Coldwire
- First edition cover
- Author: Chloe Gong
- Cover artist: Sean & Eve
- Language: English
- Series: The StrangeLoom Trilogy
- Genre: Science fiction; young adult;
- Publisher: Margaret K. McElderry
- Publication date: 4 November 2025
- Publication place: New Zealand
- Pages: 496
- ISBN: 978-1665960137

= Coldwire =

2025 dystopian novel by Chloe Gong

Coldwire is a 2025 young adult dystopian cyberpunk novel by New Zealand author Chloe Gong. The first book in The StrangeLoom Trilogy, it is told through the alternating perspectives of Eirale and Lia, who live in a virtual reality world owned by the conglomerate NileCorp.

Coldwire was published by Margaret K. McElderry on 4 November 2025, and became a New York Times and Sunday Times bestseller. It was a Young Adult Good Morning America book club pick. The audiobook version was narrated by Shannon Tyo and released by Simon & Schuster Audio. The sequel is expected to be released in 2026.

== Background ==
In 2024, Gong announced she was working on her next series, "a new dystopian cyberpunk trilogy". The trilogy was acquired by Hodderscape, who would publish it in the United Kingdom simultaneously with Margaret K McElderry Books, who distribute to the rest of the world.

The author grew up reading young adult dystopian novels, including The Hunger Games and Divergent. The idea of a virtual world floated in her mind for a while, though she was unable to fully envision it until her senior year of college during the COVID-19 pandemic. She credited the text, "Techno-Orientalism: Imagining Asia in Speculative Fiction, History, and Media", as her first real dive into cyberpunk, interested in why the genre contains strong Asian influences.

Gong compared the difference in her writing process to These Violent Delights, where the latter was historical so she began with research, while the dystopian genre granted more freedom.
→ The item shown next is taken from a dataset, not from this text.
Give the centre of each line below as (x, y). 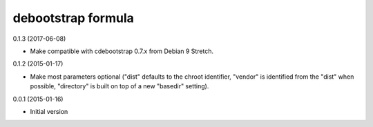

A central plot was "bilateral international relations", where she elaborated, "Many of my favorite sci-fi and dystopian books explore one government and its impact on the masses. What if, instead, it was about two governments at war, and the people who live in that shadow?" Although the two protagonists are Medan, they consider themselves to be Atahuan and are loyal to the nation. The futuristic elements Gong incoporated has also seen real-life technological advancements, to which she remarked, "It feels like we are very rapidly heading toward that future, and especially Gen Z is looking at it in a way where it's no longer an unbelievable story, it's just a very near future take".

People published an exclusive in February 2025, unveiling the book cover. Cosmopolitan published an exclusive excerpt on 2 October 2025, followed by Screen Rant on 29 October.

== Plot ==
Leaving Earth in a dire state, humanity now occupies the two countries, Atahua and Medaluo, which are embroiled in a cold war. Medan orphans in Atahua are required to attend Nile Military Academy to serve as soldiers. Society is divided into two classes: upcountry (virtual reality) and downcountry (real-world).

When Eirale, an orphan of war turned soldier gets framed by Atahua's most-wanted anarchist for the assassination of a government official, she must cooperate in searching for a dangerous program in Medaluo. Elsewhere, Lia, a military academy student residing in upcountry, is sent on a mission alongside her academic archenemy to infiltrate Medaluo and track down an AI weapon.

== Critical reception ==
Kirkus Reviews called it "inventive and engaging", penning, "this series opener maintains a crackling pace, with inventive worldbuilding and a cleverly executed reveal. The characters, while largely well developed, occasionally feel like stock players, however. Atahuans present as white, while Medans read Asian". Publishers Weekly stated how the author "capably explores themes of diaspora, corporate control, and artificial intelligence while spinning a labyrinthine mystery with a sprinkle of romance". They continued how Coldwire starts off slow-paced, though "gives way to a tightly paced climax and a juicy sequel hook".